2) Don’t assume people are irreligious and unspiritual

There is no more insulting attitude than arrogance, and the height of arrogance is religious arrogance. Nothing closes doors faster or turns people off quicker than sensing that you consider yourself superior - that you are better than they are.

A great many of our friends and neighbors have a religious background. Many consider themselves spiritual. Besides being insulting, it would be ridiculous to treat them as unbelieving pagans -- and yet, some of us do. We have the truth and you don’t. The truth is, many of our neighbors have much to teach us, and we need to come to the discussion with an attitude of humility and respect.

Acts 10:1 tells us about Cornelius’ background -- even though he is a Gentile, he is one who has a tremendous love for God -- and Peter recognized that and acknowledged it --vss. 34-35 Then Peter began to speak: “I now realize how true it is that God does not show favoritism but accepts men from every nation who fear him and do what is right.”
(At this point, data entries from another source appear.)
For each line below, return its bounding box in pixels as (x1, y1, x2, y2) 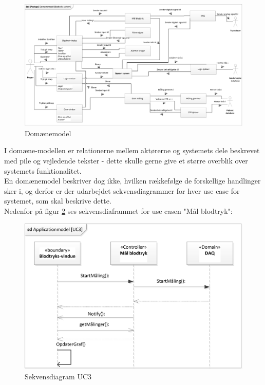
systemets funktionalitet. (4, 165, 82, 176)
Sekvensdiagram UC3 (25, 371, 92, 381)
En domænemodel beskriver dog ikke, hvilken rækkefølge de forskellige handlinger (4, 175, 261, 186)
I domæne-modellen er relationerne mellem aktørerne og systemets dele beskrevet (4, 145, 260, 156)
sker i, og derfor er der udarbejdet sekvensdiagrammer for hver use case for (4, 185, 240, 196)
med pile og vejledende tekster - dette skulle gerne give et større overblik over (4, 155, 248, 166)
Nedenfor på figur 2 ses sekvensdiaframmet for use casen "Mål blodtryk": (4, 206, 233, 216)
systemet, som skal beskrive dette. (4, 195, 111, 206)
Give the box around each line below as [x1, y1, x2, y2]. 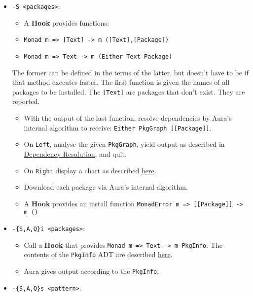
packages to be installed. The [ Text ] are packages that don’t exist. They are [12, 86, 245, 97]
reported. [12, 96, 40, 106]
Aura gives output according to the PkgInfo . [24, 266, 159, 276]
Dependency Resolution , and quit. [24, 148, 127, 159]
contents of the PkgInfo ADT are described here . [24, 249, 173, 260]
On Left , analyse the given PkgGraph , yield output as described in [24, 139, 225, 149]
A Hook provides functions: [24, 17, 109, 28]
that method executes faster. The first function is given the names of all [12, 77, 230, 87]
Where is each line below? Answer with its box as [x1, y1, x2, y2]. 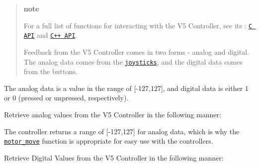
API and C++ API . [23, 30, 78, 40]
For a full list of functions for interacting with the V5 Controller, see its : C [23, 20, 253, 30]
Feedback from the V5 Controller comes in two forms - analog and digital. [23, 46, 249, 57]
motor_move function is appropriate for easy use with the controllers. [4, 136, 213, 146]
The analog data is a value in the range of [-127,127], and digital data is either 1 [4, 83, 249, 93]
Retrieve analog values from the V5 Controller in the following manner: [4, 109, 221, 119]
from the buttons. [23, 66, 78, 77]
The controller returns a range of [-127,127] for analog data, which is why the [4, 126, 240, 136]
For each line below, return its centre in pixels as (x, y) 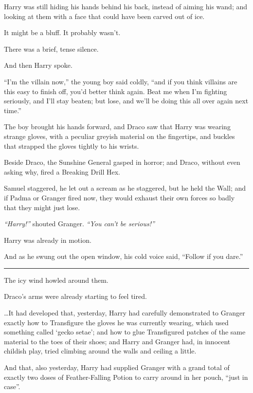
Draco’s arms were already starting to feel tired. (75, 296)
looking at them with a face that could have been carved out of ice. (104, 16)
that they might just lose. (42, 207)
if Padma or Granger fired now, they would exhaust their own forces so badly (119, 197)
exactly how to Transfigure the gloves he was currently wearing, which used (116, 322)
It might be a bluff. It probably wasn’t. (62, 32)
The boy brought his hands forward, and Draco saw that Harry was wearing (117, 127)
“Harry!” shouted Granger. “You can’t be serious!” (79, 224)

When Paul stood in the midst of the Areopagus of Athens, surrounded by polytheistic philosophers, he didn’t start by saying, “You unbelieving pagans, I’m here to teach you the truth.” Instead he said, “Men of Athens, I see that in every way you are very religious.” And he wasn’t being insincere or phony. He was acknowledging their very real (though incomplete) desire to know God.

Every man and woman has spiritual yearnings. We need to acknowledge those and build upon those rather than dismiss them and humiliate them for not being as spiritual as we are.

3) Don’t use religious language

I used to have a friend in OKC that was a computer analyst and trouble-shooter for the FAA. Occasionally I would ask him a simple question about my computer. He was brilliant, but I never got my questions answered because he couldn’t speak on my level. I would always go away feeling stupid and more confused than before.

We make a mistake when we assume people are familiar with terms like salvation, lost, redemption, justification, born again -- words and phrases that are common to us, that we use and hear frequently within our church context, but are like a foreign language to people outside the church.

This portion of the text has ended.